• _Task brief_: The answer is to be the lines below that lie between the line holding "Reference (54, 39)" and the line holding "Hændelsesforløb viser, hvordan", inclusive, transcribed exactly and free of pictures.

• _Source data_:
=-=-=
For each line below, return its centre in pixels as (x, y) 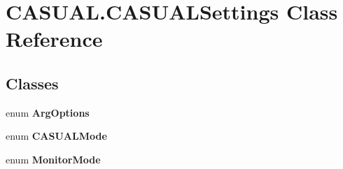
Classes (32, 83)
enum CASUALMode (56, 136)
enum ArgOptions (48, 112)
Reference (54, 39)
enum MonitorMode (53, 159)
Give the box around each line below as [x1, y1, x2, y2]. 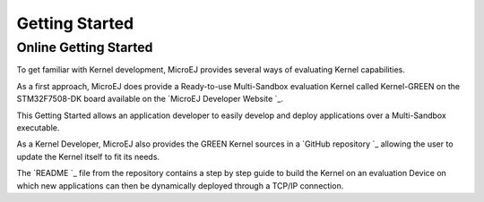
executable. [16, 122, 60, 133]
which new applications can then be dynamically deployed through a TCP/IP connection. [16, 180, 344, 191]
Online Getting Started [16, 39, 153, 55]
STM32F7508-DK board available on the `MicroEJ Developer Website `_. [16, 94, 284, 105]
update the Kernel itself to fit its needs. [16, 151, 160, 162]
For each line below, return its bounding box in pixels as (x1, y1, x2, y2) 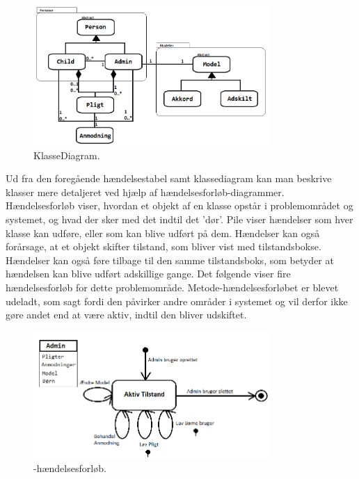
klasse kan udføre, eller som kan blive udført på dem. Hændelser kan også (6, 225, 320, 240)
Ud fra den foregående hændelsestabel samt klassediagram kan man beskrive (6, 171, 332, 186)
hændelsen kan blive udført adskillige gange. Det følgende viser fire (6, 266, 291, 281)
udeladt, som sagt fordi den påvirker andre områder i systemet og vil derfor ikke (6, 293, 348, 308)
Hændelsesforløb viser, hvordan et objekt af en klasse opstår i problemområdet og (6, 198, 353, 213)
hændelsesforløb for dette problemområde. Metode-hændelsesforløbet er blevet (6, 280, 339, 295)
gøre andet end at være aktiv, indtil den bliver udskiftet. (6, 307, 247, 322)
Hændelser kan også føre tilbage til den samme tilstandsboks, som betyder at (6, 252, 334, 267)
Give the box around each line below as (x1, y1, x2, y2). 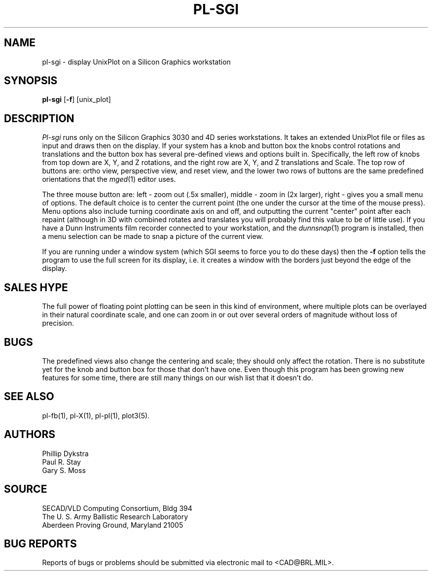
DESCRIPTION (4, 112, 74, 125)
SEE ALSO (4, 390, 54, 403)
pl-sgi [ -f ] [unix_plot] (42, 95, 111, 104)
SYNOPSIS (4, 74, 58, 87)
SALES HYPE (4, 281, 68, 294)
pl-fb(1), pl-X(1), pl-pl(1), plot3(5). (42, 411, 150, 420)
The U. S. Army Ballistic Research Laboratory (42, 512, 188, 521)
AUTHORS (4, 428, 56, 441)
=-=-=
• _Answer box_:
Reference (54, 39)
enum MonitorMode (53, 159)
Give the box around each line below as [x1, y1, x2, y2]. 
executable. [16, 122, 60, 133]
which new applications can then be dynamically deployed through a TCP/IP connection. [16, 180, 344, 191]
Online Getting Started [16, 39, 153, 55]
STM32F7508-DK board available on the `MicroEJ Developer Website `_. [16, 94, 284, 105]
update the Kernel itself to fit its needs. [16, 151, 160, 162]
For each line below, return its bounding box in pixels as (x1, y1, x2, y2) 
klasse kan udføre, eller som kan blive udført på dem. Hændelser kan også (6, 225, 320, 240)
Ud fra den foregående hændelsestabel samt klassediagram kan man beskrive (6, 171, 332, 186)
hændelsen kan blive udført adskillige gange. Det følgende viser fire (6, 266, 291, 281)
udeladt, som sagt fordi den påvirker andre områder i systemet og vil derfor ikke (6, 293, 348, 308)
Hændelsesforløb viser, hvordan et objekt af en klasse opstår i problemområdet og (6, 198, 353, 213)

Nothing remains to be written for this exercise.